## [What the task requires]
Give the records below again in full, exactly as written, but without any images.

## [Task material]
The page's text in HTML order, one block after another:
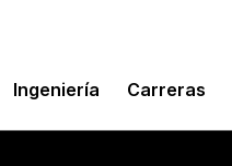
Ingeniería Carreras
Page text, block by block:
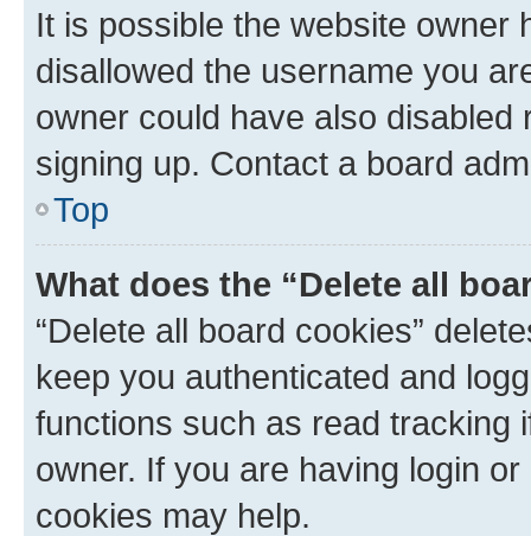
It is possible the website owner
disallowed the username you
owner could have also
signing up. Contact a board
Top
What does the “Delete all
“Delete all board cookies”
keep you authenticated and
functions such as read tracking
owner. If you are having login
cookies may help.
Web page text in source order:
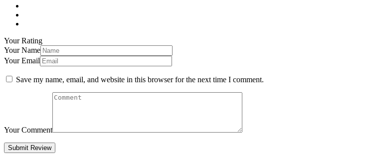
Your Rating
Your Name
Your Email
Save my name, email, and website in this browser for the next time I comment.
Your Comment
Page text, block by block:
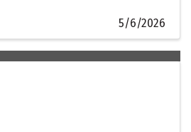
5/6/2026
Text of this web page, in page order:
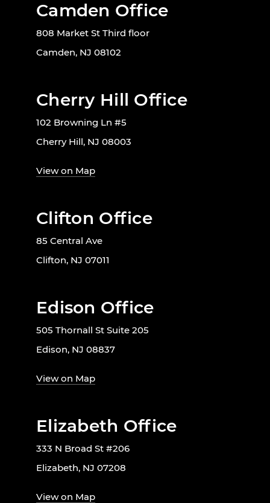
Camden Office
808 Market St Third floor
Camden, NJ 08102
Cherry Hill Office
102 Browning Ln #5
Cherry Hill, NJ 08003
View on Map
Clifton Office
85 Central Ave
Clifton, NJ 07011
Edison Office
505 Thornall St Suite 205
Edison, NJ 08837
View on Map
Elizabeth Office
333 N Broad St #206
Elizabeth, NJ 07208
View on Map
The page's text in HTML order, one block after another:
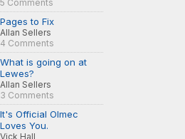
5 Comments
Pages to Fix
Allan Sellers
4 Comments
What is going on at
Lewes?
Allan Sellers
3 Comments
It's Official Olmec
Loves You.
Vick Hall
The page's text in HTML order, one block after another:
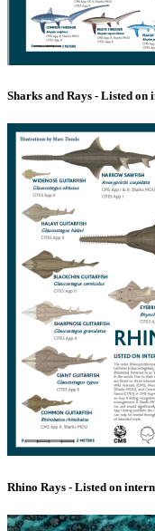
Sharks and Rays - Listed
Rhino Rays - Listed on
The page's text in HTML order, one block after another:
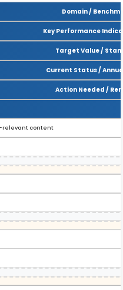
Domain /
Key Performance
Target Value /
Current Status /
Action Needed /
relevant content
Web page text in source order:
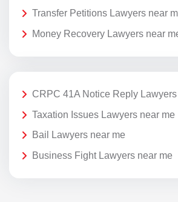
Transfer Petitions Lawyers near
Money Recovery Lawyers near
CRPC 41A Notice Reply
Taxation Issues Lawyers near me
Bail Lawyers near me
Business Fight Lawyers near me
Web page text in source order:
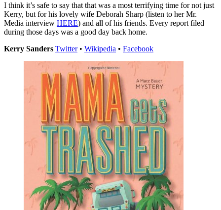
I think it’s safe to say that that was a most terrifying time for not just
Kerry, but for his lovely wife Deborah Sharp (listen to her Mr.
Media interview HERE) and all of his friends. Every report filed
during those days was a good day back home.
Kerry Sanders Twitter• Wikipedia • Facebook
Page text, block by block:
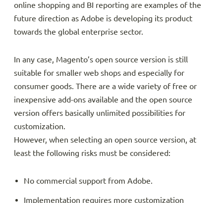
online shopping and BI reporting are examples of the
future direction as Adobe is developing its product
towards the global enterprise sector.
In any case, Magento’s open source version is still
suitable for smaller web shops and especially for
consumer goods. There are a wide variety of free or
inexpensive add-ons available and the open source
version offers basically unlimited possibilities for
customization.
However, when selecting an open source version, at
least the following risks must be considered:
No commercial support from Adobe.
Implementation requires more customization
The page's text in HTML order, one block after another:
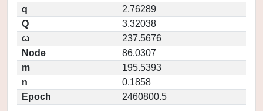
q
2.76289
Q
3.32038
ω
237.5676
Node
86.0307
m
195.5393
n
0.1858
Epoch
2460800.5
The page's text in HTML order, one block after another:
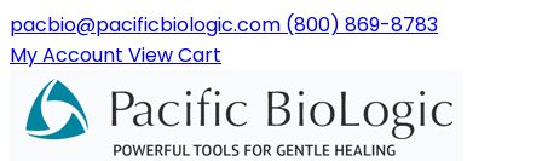
pacbio@pacificbiologic.com (800) 869-8783
MyAccount ViewCart
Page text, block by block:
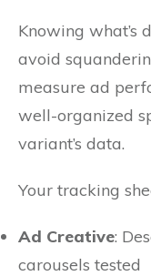
Knowing what’s
avoid
measure ad
well-organized
variant’s data.
Your tracking
Ad Creative:
carousels tested
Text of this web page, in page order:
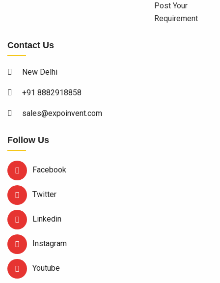
Post Your
Requirement
Contact Us
New Delhi
+91 8882918858
sales@expoinvent.com
Follow Us
Facebook
Twitter
Linkedin
Instagram
Youtube
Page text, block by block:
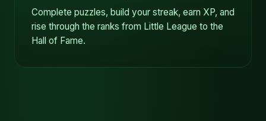
Complete puzzles, build your streak, earn XP, and
rise through the ranks from Little League to the
Hall of Fame.
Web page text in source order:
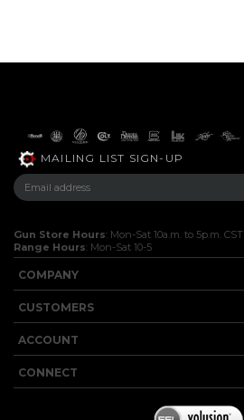
MAILING LIST SIGN-UP
Gun Store Hours: Mon-Sat 10a.m. to 5p.m. CST
Range Hours: Mon-Sat 10-5
COMPANY
CUSTOMERS
ACCOUNT
CONNECT
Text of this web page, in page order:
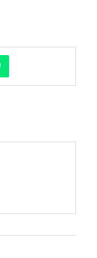
calling
to wake them
form sure
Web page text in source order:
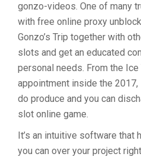
gonzo-videos. One of many
with free online proxy
Gonzo’s Trip together with
slots and get an educated
personal needs. From the Ice
appointment inside the
do produce and you can
slot online game.
It’s an intuitive software that
you can over your project
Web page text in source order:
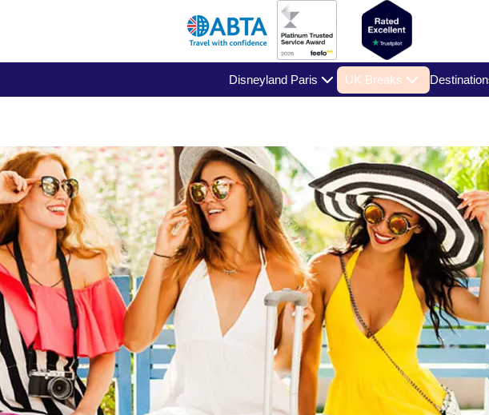
Disneyland Paris UK Breaks
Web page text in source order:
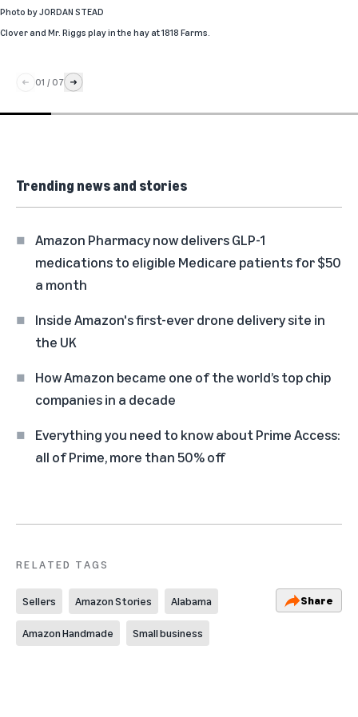
Photo byJORDAN STEAD
Clover and Mr. Riggs play in the hay at 1818 Farms.
01 / 07
Trending news and stories
Amazon Pharmacy now delivers GLP-1
medications to eligible Medicare patients for $50
a month
Inside Amazon's first-ever drone delivery site in
the UK
How Amazon became one of the world’s top chip
companies in a decade
Everything you need to know about Prime Access:
all of Prime, more than 50% off
RELATED TAGS
Sellers Amazon Stories Alabama
Amazon Handmade Small business
Share
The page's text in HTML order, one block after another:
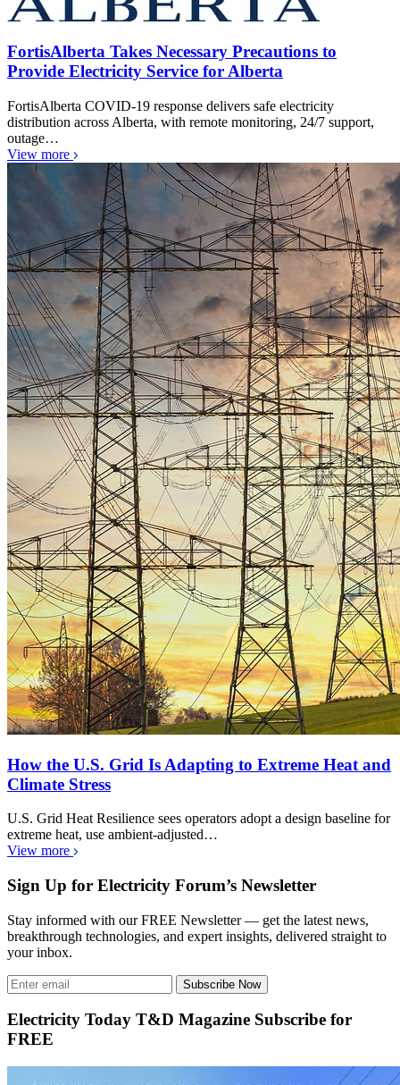
FortisAlberta Takes Necessary Precautions to
Provide Electricity Service for Alberta
FortisAlberta COVID-19 response delivers safe electricity
distribution across Alberta, with remote monitoring, 24/7 support,
outage…
View more
How the U.S. Grid Is Adapting to Extreme Heat and
Climate Stress
U.S. Grid Heat Resilience sees operators adopt a design baseline for
extreme heat, use ambient-adjusted…
View more
Sign Up for Electricity Forum’s Newsletter
Stay informed with our FREE Newsletter — get the latest news,
breakthrough technologies, and expert insights, delivered straight to
your inbox.
Subscribe Now
Electricity Today T&D Magazine Subscribe for
FREE
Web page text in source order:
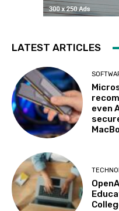
LATEST ARTICLES
even
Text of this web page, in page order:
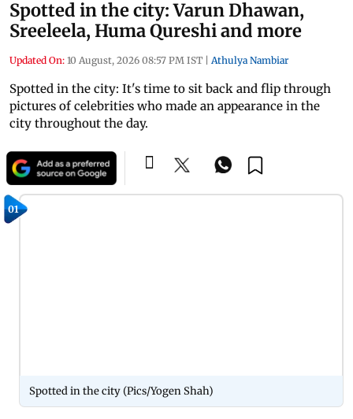
Spotted in the city: Varun Dhawan,
Sreeleela, Huma Qureshi and more
Updated On: 10 August, 2026 08:57 PM IST | Athulya Nambiar
Spotted in the city: It's time to sit back and flip through
pictures of celebrities who made an appearance in the
city throughout the day.
01
Spotted in the city (Pics/Yogen Shah)
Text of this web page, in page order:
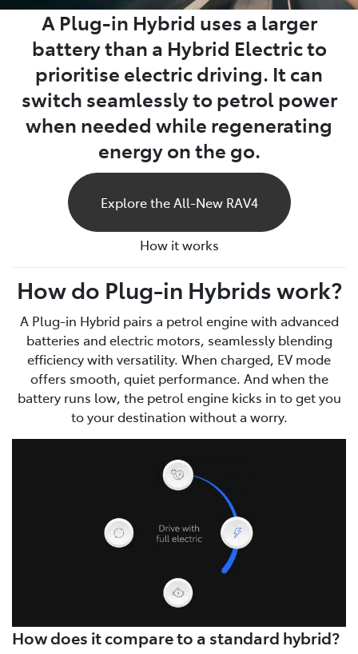
A Plug-in Hybrid uses a larger
battery than a Hybrid Electric to
prioritise electric driving. It can
switch seamlessly to petrol power
when needed while regenerating
energy on the go.
Explore the All-New RAV4
How it works
How do Plug-in Hybrids work?
A Plug-in Hybrid pairs a petrol engine with advanced
batteries and electric motors, seamlessly blending
efficiency with versatility. When charged, EV mode
offers smooth, quiet performance. And when the
battery runs low, the petrol engine kicks in to get you
to your destination without a worry.
How does it compare to a standard hybrid?
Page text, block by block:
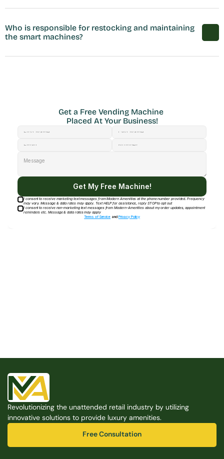
Who is responsible for restocking and maintaining
the smart machines?
Free Consultation
Get a Free Vending Machine
Placed At Your Business!
Get My Free Machine!
I consent to receive marketing text messages from Modern Amenities at the phone number provided. Frequency
may vary. Message & data rates may apply. Text HELP for assistance, reply STOP to opt out
I consent to receive non-marketing text messages from Modern-Amenities about my order updates, appointment
reminders etc. Message & data rates may apply
Terms of Service and Privacy Policy
Revolutionizing the unattended retail industry by utilizing
innovative solutions to provide luxury amenities.
Free Consultation
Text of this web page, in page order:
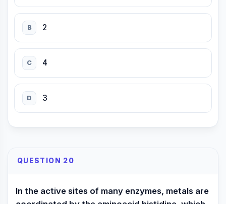
B 2
C 4
D 3
QUESTION 20
In the active sites of many enzymes, metals are
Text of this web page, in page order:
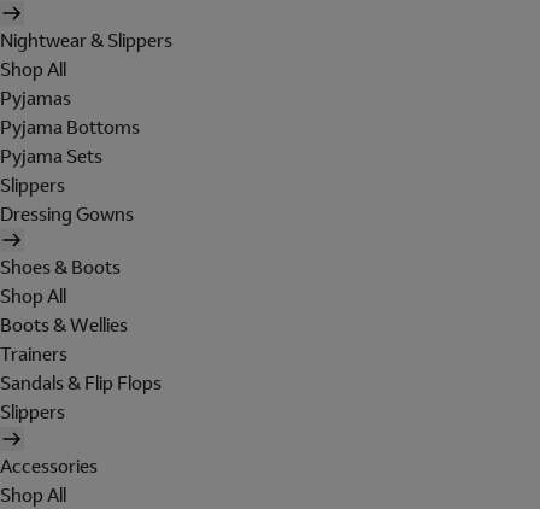
Nightwear & Slippers
Shop All
Pyjamas
Pyjama Bottoms
Pyjama Sets
Slippers
Dressing Gowns
Shoes & Boots
Shop All
Boots & Wellies
Trainers
Sandals & Flip Flops
Slippers
Accessories
Shop All
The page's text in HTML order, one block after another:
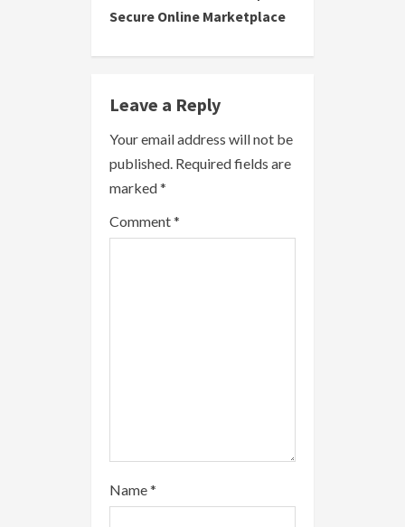
u
e
R
e
Secure Online Marketplace
Leave a Reply
Your email address will not be
published. Required fields are
marked*
Comment*
Name*
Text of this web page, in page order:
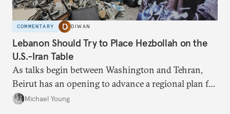
COMMENTARY DIWAN
Lebanon Should Try to Place Hezbollah on the
U.S.-Iran Table
As talks begin between Washington and Tehran,
Beirut has an opening to advance a regional plan for
the party’s disarmament.
Michael Young
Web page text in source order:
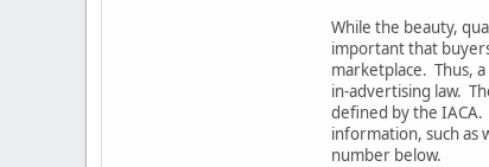
While the beauty,
important that
marketplace. Thus,
in-advertising law.
defined by the
information, such as
number below.
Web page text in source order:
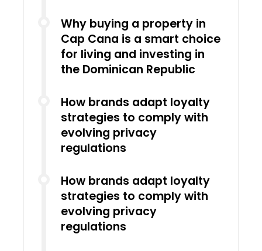
Why buying a property in
Cap Cana is a smart choice
for living and investing in
the Dominican Republic
How brands adapt loyalty
strategies to comply with
evolving privacy
regulations
How brands adapt loyalty
strategies to comply with
evolving privacy
regulations
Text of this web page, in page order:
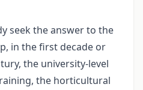
seek the answer to the
in the first decade or
the university-level
the horticultural
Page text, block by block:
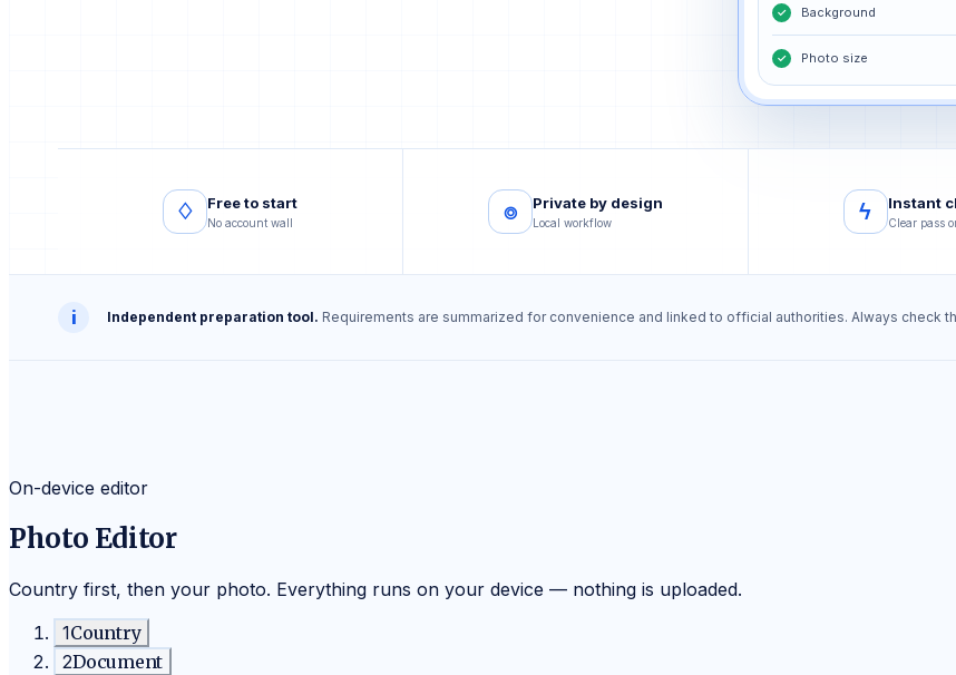
✓ Background
✓ Photo size
♢ Free to start
No account wall ⌾ Private by design
Local workflow ϟ Instant
Clear pass
i Independent preparation tool. Requirements are summarized for convenience and linked to official authorities. Always check
On-device editor
Photo Editor
Country first, then your photo. Everything runs on your device — nothing is uploaded.
1Country
2Document
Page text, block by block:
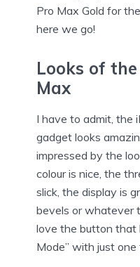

## [Written solution]
The page's text in HTML order, one block after another:
Ingeniería Carreras
Page text, block by block:
It is possible the website owner
disallowed the username you
owner could have also
signing up. Contact a board
Top
What does the “Delete all
“Delete all board cookies”
keep you authenticated and
functions such as read tracking
owner. If you are having login
cookies may help.
Web page text in source order:
Your Rating
Your Name
Your Email
Save my name, email, and website in this browser for the next time I comment.
Your Comment
Page text, block by block:
5/6/2026
Text of this web page, in page order:
Camden Office
808 Market St Third floor
Camden, NJ 08102
Cherry Hill Office
102 Browning Ln #5
Cherry Hill, NJ 08003
View on Map
Clifton Office
85 Central Ave
Clifton, NJ 07011
Edison Office
505 Thornall St Suite 205
Edison, NJ 08837
View on Map
Elizabeth Office
333 N Broad St #206
Elizabeth, NJ 07208
View on Map
The page's text in HTML order, one block after another:
5 Comments
Pages to Fix
Allan Sellers
4 Comments
What is going on at
Lewes?
Allan Sellers
3 Comments
It's Official Olmec
Loves You.
Vick Hall
The page's text in HTML order, one block after another:
Sharks and Rays - Listed
Rhino Rays - Listed on
The page's text in HTML order, one block after another:
Domain /
Key Performance
Target Value /
Current Status /
Action Needed /
relevant content
Web page text in source order:
Transfer Petitions Lawyers near
Money Recovery Lawyers near
CRPC 41A Notice Reply
Taxation Issues Lawyers near me
Bail Lawyers near me
Business Fight Lawyers near me
Web page text in source order:
I think it’s safe to say that that was a most terrifying time for not just
Kerry, but for his lovely wife Deborah Sharp (listen to her Mr.
Media interview HERE) and all of his friends. Every report filed
during those days was a good day back home.
Kerry Sanders Twitter• Wikipedia • Facebook
Page text, block by block:
online shopping and BI reporting are examples of the
future direction as Adobe is developing its product
towards the global enterprise sector.
In any case, Magento’s open source version is still
suitable for smaller web shops and especially for
consumer goods. There are a wide variety of free or
inexpensive add-ons available and the open source
version offers basically unlimited possibilities for
customization.
However, when selecting an open source version, at
least the following risks must be considered:
No commercial support from Adobe.
Implementation requires more customization
The page's text in HTML order, one block after another:
q
2.76289
Q
3.32038
ω
237.5676
Node
86.0307
m
195.5393
n
0.1858
Epoch
2460800.5
The page's text in HTML order, one block after another:
pacbio@pacificbiologic.com (800) 869-8783
MyAccount ViewCart
Page text, block by block:
Knowing what’s
avoid
measure ad
well-organized
variant’s data.
Your tracking
Ad Creative:
carousels tested
Text of this web page, in page order:
Post Your
Requirement
Contact Us
New Delhi
+91 8882918858
sales@expoinvent.com
Follow Us
Facebook
Twitter
Linkedin
Instagram
Youtube
Page text, block by block:
Complete puzzles, build your streak, earn XP, and
rise through the ranks from Little League to the
Hall of Fame.
Web page text in source order:
MAILING LIST SIGN-UP
Gun Store Hours: Mon-Sat 10a.m. to 5p.m. CST
Range Hours: Mon-Sat 10-5
COMPANY
CUSTOMERS
ACCOUNT
CONNECT
Text of this web page, in page order:
calling
to wake them
form sure
Web page text in source order:
gonzo-videos. One of many
with free online proxy
Gonzo’s Trip together with
slots and get an educated
personal needs. From the Ice
appointment inside the
do produce and you can
slot online game.
It’s an intuitive software that
you can over your project
Web page text in source order:
Disneyland Paris UK Breaks
Web page text in source order:
Photo byJORDAN STEAD
Clover and Mr. Riggs play in the hay at 1818 Farms.
01 / 07
Trending news and stories
Amazon Pharmacy now delivers GLP-1
medications to eligible Medicare patients for $50
a month
Inside Amazon's first-ever drone delivery site in
the UK
How Amazon became one of the world’s top chip
companies in a decade
Everything you need to know about Prime Access:
all of Prime, more than 50% off
RELATED TAGS
Sellers Amazon Stories Alabama
Amazon Handmade Small business
Share
The page's text in HTML order, one block after another:
FortisAlberta Takes Necessary Precautions to
Provide Electricity Service for Alberta
FortisAlberta COVID-19 response delivers safe electricity
distribution across Alberta, with remote monitoring, 24/7 support,
outage…
View more
How the U.S. Grid Is Adapting to Extreme Heat and
Climate Stress
U.S. Grid Heat Resilience sees operators adopt a design baseline for
extreme heat, use ambient-adjusted…
View more
Sign Up for Electricity Forum’s Newsletter
Stay informed with our FREE Newsletter — get the latest news,
breakthrough technologies, and expert insights, delivered straight to
your inbox.
Subscribe Now
Electricity Today T&D Magazine Subscribe for
FREE
Web page text in source order:
LATEST ARTICLES
even
Text of this web page, in page order:
Spotted in the city: Varun Dhawan,
Sreeleela, Huma Qureshi and more
Updated On: 10 August, 2026 08:57 PM IST | Athulya Nambiar
Spotted in the city: It's time to sit back and flip through
pictures of celebrities who made an appearance in the
city throughout the day.
01
Spotted in the city (Pics/Yogen Shah)
Text of this web page, in page order:
A Plug-in Hybrid uses a larger
battery than a Hybrid Electric to
prioritise electric driving. It can
switch seamlessly to petrol power
when needed while regenerating
energy on the go.
Explore the All-New RAV4
How it works
How do Plug-in Hybrids work?
A Plug-in Hybrid pairs a petrol engine with advanced
batteries and electric motors, seamlessly blending
efficiency with versatility. When charged, EV mode
offers smooth, quiet performance. And when the
battery runs low, the petrol engine kicks in to get you
to your destination without a worry.
How does it compare to a standard hybrid?
Page text, block by block:
Who is responsible for restocking and maintaining
the smart machines?
Free Consultation
Get a Free Vending Machine
Placed At Your Business!
Get My Free Machine!
I consent to receive marketing text messages from Modern Amenities at the phone number provided. Frequency
may vary. Message & data rates may apply. Text HELP for assistance, reply STOP to opt out
I consent to receive non-marketing text messages from Modern-Amenities about my order updates, appointment
reminders etc. Message & data rates may apply
Terms of Service and Privacy Policy
Revolutionizing the unattended retail industry by utilizing
innovative solutions to provide luxury amenities.
Free Consultation
Text of this web page, in page order:
B 2
C 4
D 3
QUESTION 20
In the active sites of many enzymes, metals are
Text of this web page, in page order:
Nightwear & Slippers
Shop All
Pyjamas
Pyjama Bottoms
Pyjama Sets
Slippers
Dressing Gowns
Shoes & Boots
Shop All
Boots & Wellies
Trainers
Sandals & Flip Flops
Slippers
Accessories
Shop All
The page's text in HTML order, one block after another:
u
e
R
e
Secure Online Marketplace
Leave a Reply
Your email address will not be
published. Required fields are
marked*
Comment*
Name*
Text of this web page, in page order:
COMMENTARY DIWAN
Lebanon Should Try to Place Hezbollah on the
U.S.-Iran Table
As talks begin between Washington and Tehran,
Beirut has an opening to advance a regional plan for
the party’s disarmament.
Michael Young
Web page text in source order:
While the beauty,
important that
marketplace. Thus,
in-advertising law.
defined by the
information, such as
number below.
Web page text in source order:
Why buying a property in
Cap Cana is a smart choice
for living and investing in
the Dominican Republic
How brands adapt loyalty
strategies to comply with
evolving privacy
regulations
How brands adapt loyalty
strategies to comply with
evolving privacy
regulations
Text of this web page, in page order:
seek the answer to the
in the first decade or
the university-level
the horticultural
Page text, block by block:
✓ Background
✓ Photo size
♢ Free to start
No account wall ⌾ Private by design
Local workflow ϟ Instant
Clear pass
i Independent preparation tool. Requirements are summarized for convenience and linked to official authorities. Always check
On-device editor
Photo Editor
Country first, then your photo. Everything runs on your device — nothing is uploaded.
1Country
2Document
Page text, block by block:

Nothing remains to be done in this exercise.